Closed zarybnicky closed 5 years ago
My quick test with rabbitmq:3.4.2-management
passed fine. Could you check RPC example on your environment?
RCP example passed fine in the Rabbit 3.3.5. Putting down minimal "non"-working example.
While the RPC example works, the following minimal example of our usage doesn't. The problematic call is the declare_queue with x-message-ttl
. When we change the type of that value to e.g. a string, we get the expected error aiormq.exceptions.ChannelPreconditionFailed: PRECONDITION_FAILED - invalid arg 'x-message-ttl' for queue 'queue' in vhost 'mundosalsadev': {unacceptable_type,longstr}
. So declare_exchange
works, the declare_queue
request is sent successfully, but there's some problem in receiving the response...
import asyncio
import aio_pika
async def main():
url = 'amqp://10.0.224.30:5672/mundosalsadev'
conn = await aio_pika.connect_robust(url)

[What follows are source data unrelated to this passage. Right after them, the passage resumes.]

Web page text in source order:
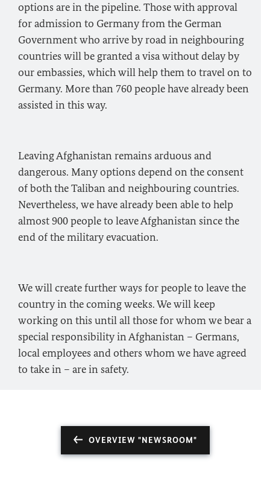
options are in the pipeline. Those with approval
for admission to Germany from the German
Government who arrive by road in neighbouring
countries will be granted a visa without delay by
our embassies, which will help them to travel on to
Germany. More than 760 people have already been
assisted in this way.
Leaving Afghanistan remains arduous and
dangerous. Many options depend on the consent
of both the Taliban and neighbouring countries.
Nevertheless, we have already been able to help
almost 900 people to leave Afghanistan since the
end of the military evacuation.
We will create further ways for people to leave the
country in the coming weeks. We will keep
working on this until all those for whom we bear a
special responsibility in Afghanistan – Germans,
local employees and others whom we have agreed
to take in – are in safety.
OVERVIEW "NEWSROOM"
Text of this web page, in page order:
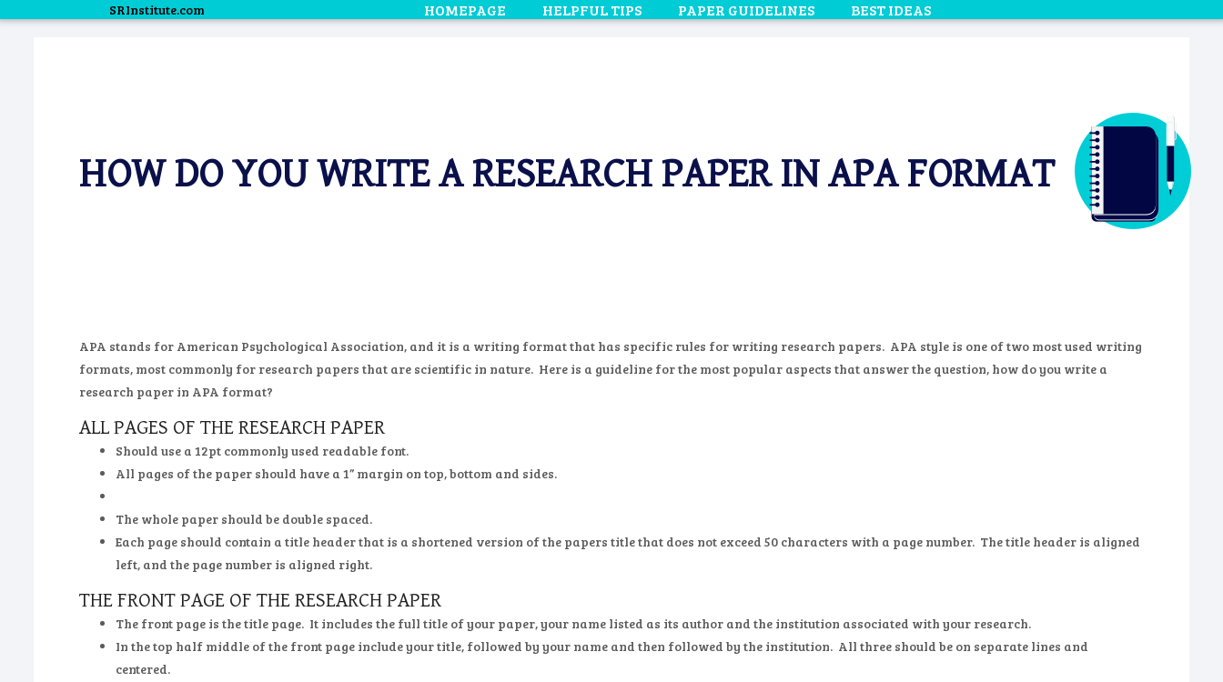
SRInstitute.com HOMEPAGE HELPFUL TIPS PAPER GUIDELINES BEST IDEAS
HOW DO YOU WRITE A RESEARCH PAPER IN APA FORMAT
APA stands for American Psychological Association, and it is a writing format that has specific rules for writing research papers. APA style is one of two most used writing
formats, most commonly for research papers that are scientific in nature. Here is a guideline for the most popular aspects that answer the question, how do you write a
research paper in APA format?
ALL PAGES OF THE RESEARCH PAPER
Should use a 12pt commonly used readable font.
All pages of the paper should have a 1” margin on top, bottom and sides.
The whole paper should be double spaced.
Each page should contain a title header that is a shortened version of the papers title that does not exceed 50 characters with a page number. The title header is aligned
left, and the page number is aligned right.
THE FRONT PAGE OF THE RESEARCH PAPER
The front page is the title page. It includes the full title of your paper, your name listed as its author and the institution associated with your research.
In the top half middle of the front page include your title, followed by your name and then followed by the institution. All three should be on separate lines and
centered.
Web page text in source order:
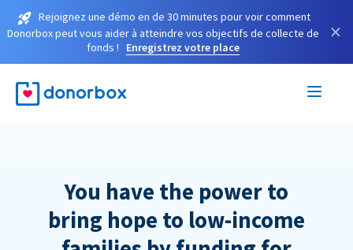
Rejoignez une démo en de 30 minutes pour voir comment
Donorbox peut vous aider à atteindre vos objectifs de collecte de
fonds !
Enregistrez votre place
×
You have the power to
bring hope to low-income
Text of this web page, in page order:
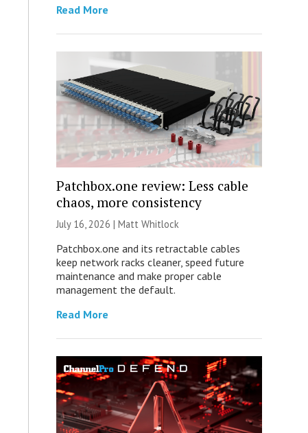
Read More
Patchbox.one review: Less cable
chaos, more consistency
July 16, 2026 | Matt Whitlock
Patchbox.one and its retractable cables
keep network racks cleaner, speed future
maintenance and make proper cable
management the default.
Read More

chan = await conn.channel()
await chan.set_qos(prefetch_count=1)
exchange = await chan.declare_exchange(
'test_incoming',
type=aio_pika.ExchangeType.DIRECT,
durable=True,
)
dlx_exchange = await chan.declare_exchange(
'dlx_incoming',
type=aio_pika.ExchangeType.DIRECT,
durable=True,
)
queue = await chan.declare_queue(
'queue',
durable=True,
arguments={
'x-message-ttl': 60000,
'x-dead-letter-exchange': 'dlx_incoming',
},
)
await queue.bind(exchange)
await exchange.publish(aio_pika.Message(b'{}'))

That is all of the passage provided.